Deploying AI and machine learning, the system monitors ingredient levels in real time and alerts employees how much to prep, cook, and when to start cooking, while automatically populating real-time production planning for each restaurant.
“The new kitchen management system has alleviated manual tasks for our crew and given restaurant managers the tools they need to make informed in the moment decisions, ultimately enabling them to focus on an exceptional culinary and an outstanding guest experience,” said Curt Garner, chief technology officer, in a statement.
The system is powered by PreciTaste and currently live in eight Orange County, California, units. Chipotle said early results suggest the tech is effectively streamlining kitchen operations for crew members while “always ensuring a full line of fresh ingredients for guests.”
Meanwhile, Chipotle is also testing advanced location-based technology to enhance its app functionality. For guests who opt-in, the program can engage with Chipotle app users upon arrival. It then uses live data to offer order readiness messaging, wrong pickup location detection, and reminders to scan the Chipotle Rewards QR code at checkout.
“Empowering our restaurants with advanced technologies is critical for operational excellence and better positions our teams for our ambitious growth plans,” Scott Boatwright, chief restaurant officer, added in a statement
Chipotle is using Radius Networks’ technology platform, Flybuy, to enable the contextual restaurant program. That’s presently running at 73 restaurants in Cleveland, Ohio. Thus far, Chipotle said there’s been a noticeable lift in in-store rewards engagement, order alert notifications, and efficiencies with earlier assignments for marketplace delivery drivers.
Flybuy’s platform is one used by Applebee’s and IHOP parent Dine Brands as well, which expanded its partnership in August to include delivery optimization for virtual brands. The casual chains activated Flybuy Pickup’s delivery integrations directly with DoorDash, UberEats, and other third-party vendors. It consolidates off-premises orders with virtual brand orders in an effort to make order fulfillment more efficient for employees and quicken the crew member-to-drive hand-off.
Essentially, orders are placed through virtual brands’ websites or via an aggregator’s marketplace, and Flybuy communicates to the fulfilling restaurant with a delivery driver’s ETA and an approaching and arriving state. All off-premises orders are visible from Flybuy’s Dashboard. It was a system previously used by Applebee’s and IHOP for its curbside and in-store pickup to time up and throttle business for accuracy.

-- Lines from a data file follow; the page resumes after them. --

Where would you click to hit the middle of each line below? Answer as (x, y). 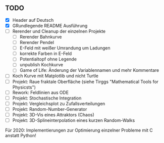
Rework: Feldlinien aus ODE (40, 92)
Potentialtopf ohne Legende (48, 59)
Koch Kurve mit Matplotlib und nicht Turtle (55, 76)
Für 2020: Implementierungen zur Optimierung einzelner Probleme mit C (79, 130)
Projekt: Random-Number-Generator (50, 109)
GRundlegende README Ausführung (50, 25)
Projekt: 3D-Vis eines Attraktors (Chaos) (53, 115)
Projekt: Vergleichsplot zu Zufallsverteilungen (59, 103)
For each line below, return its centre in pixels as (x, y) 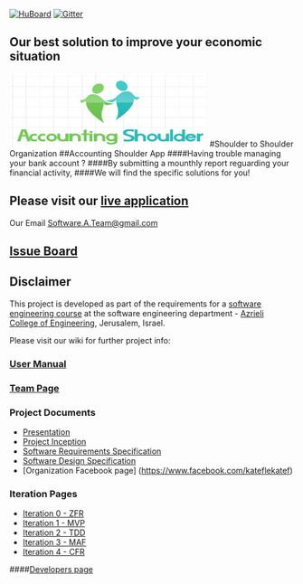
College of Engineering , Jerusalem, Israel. (87, 323)
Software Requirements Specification (92, 451)
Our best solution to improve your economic (136, 42)
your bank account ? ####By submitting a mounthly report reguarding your (149, 163)
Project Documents (53, 412)
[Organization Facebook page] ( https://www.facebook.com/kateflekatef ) (158, 470)
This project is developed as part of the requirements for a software (136, 304)
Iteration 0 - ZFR (53, 513)
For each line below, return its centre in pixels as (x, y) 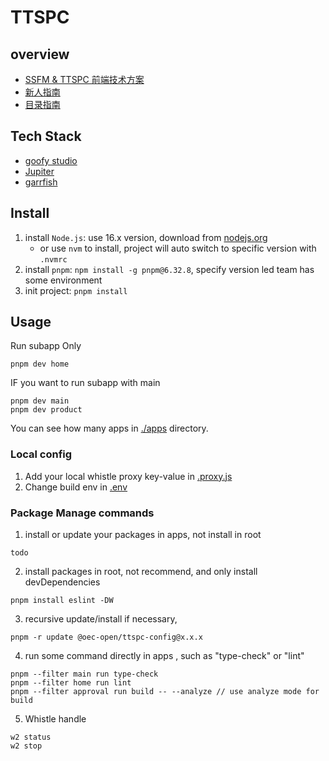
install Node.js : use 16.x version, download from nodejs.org (146, 237)
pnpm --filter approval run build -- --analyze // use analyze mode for (165, 692)
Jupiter (39, 171)
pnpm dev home (40, 364)
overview (40, 54)
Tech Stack (46, 136)
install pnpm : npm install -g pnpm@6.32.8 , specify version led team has (169, 269)
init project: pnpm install (76, 290)

In addition to the new tests, Chipotle said it’s autonomous kitchen assistant introduced earlier this year—Chippy—has moved to its next stage of testing. Announced in March, Chippy, from Miso Robotics, the creators of “Flippy,” makes tortilla chips. It uses AI to replicate Chipotle’s recipe—corn masa flour, water, and sunflower oil—to cook chips, season with salt, and finish with a hint of lime juice.
Chipotle recently relocated Chippy from its Cultivate Center to official installation in-restaurant. It will start cooking chips for guests next month in a Fountain Valley, California, restaurant. Chipotle said it will listen, test, and learn from employees and guests before deciding on whether to roll Chippy nationwide.

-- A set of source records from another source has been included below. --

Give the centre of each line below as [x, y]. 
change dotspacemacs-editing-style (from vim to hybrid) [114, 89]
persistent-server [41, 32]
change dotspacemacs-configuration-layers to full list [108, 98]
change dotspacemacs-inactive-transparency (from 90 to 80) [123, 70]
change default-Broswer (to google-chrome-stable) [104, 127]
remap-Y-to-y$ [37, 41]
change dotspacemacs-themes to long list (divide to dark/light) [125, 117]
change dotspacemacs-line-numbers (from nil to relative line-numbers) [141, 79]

“Flippy 2,” which takes over the fry station in an effort to free up workers for other tasks, is moving to triple-digit White Castle locations. Like Chippy, the robot was designed to improve worker efficiency and divert labor to more guest-facing tasks. Miso Robotics said Flippy 2 performs more than twice as many food preparation tasks compared to its prior version, including basket filling, emptying, and returning.
Once the product is placed in the bin, AI vision identifies the food, picks it up, cooks in the correct fry basket, and places in into a hot-holding area.
Eliminating the transfer lessens human-to-food contact and decreases potential oil dripping and burns caused by lifting and moving baskets, the company added. It’s a closed-loop system where Flippy 2 operates on its own without human intervention in the middle of the process. The end result being throughput 30 percent higher (roughly 60 baskets per hour), according to White Castle.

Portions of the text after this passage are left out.